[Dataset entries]
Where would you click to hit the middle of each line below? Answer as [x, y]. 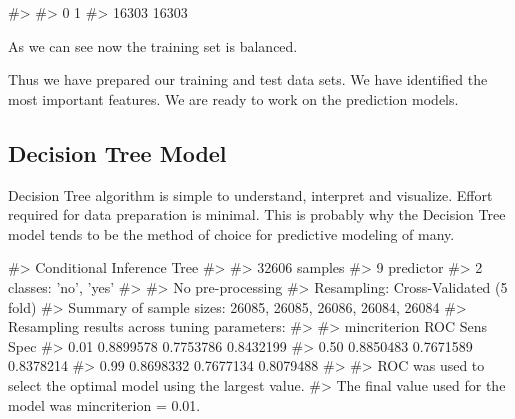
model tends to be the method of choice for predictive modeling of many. [231, 233]
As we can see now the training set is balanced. [153, 45]
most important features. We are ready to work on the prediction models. [233, 98]
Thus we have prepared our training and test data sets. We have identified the [248, 79]
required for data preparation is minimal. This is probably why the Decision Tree [257, 214]
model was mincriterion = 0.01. [104, 404]
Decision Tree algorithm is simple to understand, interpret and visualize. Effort [250, 194]

YOUR OBJECTIVE:
From the lines above, copy those that contain the word "Tree".

THE COMPLETED TASK:
required for data preparation is minimal. This is probably why the Decision Tree [257, 214]
Decision Tree algorithm is simple to understand, interpret and visualize. Effort [250, 194]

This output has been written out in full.